Vectorized Operation

# add 
a + b
# o/p: array([12.2, 5.4, 8.6, 11.8])


# div
a / b
# o/p: array([9.16666667, 0.58823529, 0.53571429, 0.51282051])


# multiply
a * b
# o/p: array([13.2, 6.8, 16.8, 31.2])


# pow
a ** b
# o/p: array([1.77693369e+01, 1.05560633e+01, 4.69763237e+02, 4.96670005e+04])


# adding constant
a + 10
# o/p: array([21, 12, 13, 14])

Universal Functions

np.sin(a)
# o/p: array([-0.99999021, 0.90929743, 0.14112001, -0.7568025 ])

2D Array

# defining a 2d array
a_2d_small = np.array([
[1, 2, 3, 4],
[5, 6, 7, 8]
])
# o/p:
# array([[1, 2, 3, 4],
# [5, 6, 7, 8]])



# creates an array of range from 0 to 25 and the reshape it as 5*5 array
a_2d = np.arange(25).reshape(5, 5)
# o/p:
# array([[ 0, 1, 2, 3, 4],
# [ 5, 6, 7, 8, 9],
# [10, 11, 12, 13, 14],
# [15, 16, 17, 18, 19],
# [20, 21, 22, 23, 24]])



# shape
a_2d.shape
# o/p: (5, 5)



# size
a_2d.size
# o/p: 25



# ndim
a_2d.ndim
# o/p: 2



# set
a_2d[1, 3] = -1
# o/p:
# array([[ 0, 1, 2, 3, 4],
# [ 5, 6, 7, -1, 9],
# [10, 11, 12, 13, 14],
# [15, 16, 17, 18, 19],
# [20, 21, 22, 23, 24]])



a_2d[1, 3] = 8
# o/p:
# array([[ 0, 1, 2, 3, 4],
# [ 5, 6, 7, 8, 9],
# [10, 11, 12, 13, 14],
# [15, 16, 17, 18, 19],
# [20, 21, 22, 23, 24]])



# get
print(a_2d[1, 3])
# o/p: 8

Slicing

Extracts the portion specified by lower(inclusive) and upper(exclusive) bound, taking each step of size step.

a_2d[1]
# o/p: array([5, 6, 7, 8, 9])


# [lower: upper: step]
a_2d[0:2:1]
# o/p:
# array([[0, 1, 2, 3, 4],
# [5, 6, 7, 8, 9]])

Indexing and Slicing

We specify indexing first and then specify slicing stride.

# select 0th index and then extract stride 1:3
a_2d[0, 1:3]
# o/p: array([1, 2])



# select strides from each dimension,
# from row dimension select a stride from 0 to everything and
# from col dimesion select a stride from 1 to everything
a_2d[0:, 1:]
# o/p:
# array([[ 1, 2, 3, 4],
# [ 6, 7, 8, 9],
# [11, 12, 13, 14],
# [16, 17, 18, 19],
# [21, 22, 23, 24]])




# from row dimension select a stride from 0 to everything and
# from col dimesion only 2 column
a_2d[0:, 2]
# array([ 2, 7, 12, 17, 22])



# Use negative to throw away.
# For example a_2d[0:-1, ], this formula means select all the rows except last row.
a_2d[0:-1, ]
# o/p:
# array([[ 0, 1, 2, 3, 4],
# [ 5, 6, 7, 8, 9],
# [10, 11, 12, 13, 14],
# [15, 16, 17, 18, 19]])
info

Changing a slice of an array by assigning new values updates the original array, as the modification affects the same memory location.

Blurring an Image

Let's say we have an image as below where each square represents a pixel in an image.

numpy-basics-1.svg

To blur an image, we essentially merge neighboring pixels to create a lower-resolution image.

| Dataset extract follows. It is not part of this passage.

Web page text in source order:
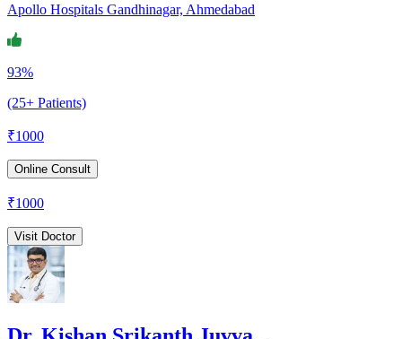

This process involves taking the average color of adjacent pixels to form a single pixel. For instance, all pixels marked with a green dot are combined by averaging their colors to create one pixel.

In the example below, we apply this technique to downscale a 4x4 image to a 2x2 image, reducing the pixel count while maintaining an averaged representation of the original image.

numpy-basics-2.svg

Firstly, we group top pixels of all the four pixel group(Green, Pink, Blue and Yellow).

numpy-basics-3.svg

Similary group left, right, bottom and center pixels from all the four pixel groups and calculate avg. Below are the formulas for slicing pixel groups:

Slicing formula for top pixels: img[:2,1:1]\text{img}[:-2, 1:-1]

  • Start from 00, and throw away last 22 rows.
  • Start from 11, and throw away last 11 column.
[123],[678],[111213]\begin{matrix} [1 & 2 & 3], \\ [6 & 7 & 8], \\ [11 & 12 & 13] \end{matrix}

Slicing formula for left pixels: img[1:1,:2]\text{img}[1:-1, :-2]

  • Start from 11, and throw away last 11 row.
  • Start from 00, and throw away last 22 columns.
[567],[101112],[151617]\begin{matrix} [5 & 6 & 7], \\ [10 & 11 & 12], \\ [15 & 16 & 17] \end{matrix}

Slicing formula for right pixels: img[1:1,2:]\text{img}[1:-1, 2:]

  • Start from 11, and throw away last 11 row.
  • Start from 22, and select all columns.
[789],[121314],[171819]\begin{matrix} [7 & 8 & 9], \\ [12 & 13 & 14], \\ [17 & 18 & 19] \end{matrix}

Slicing formula for bottom pixels: img[2:,1:1]\text{img}[2:, 1:-1]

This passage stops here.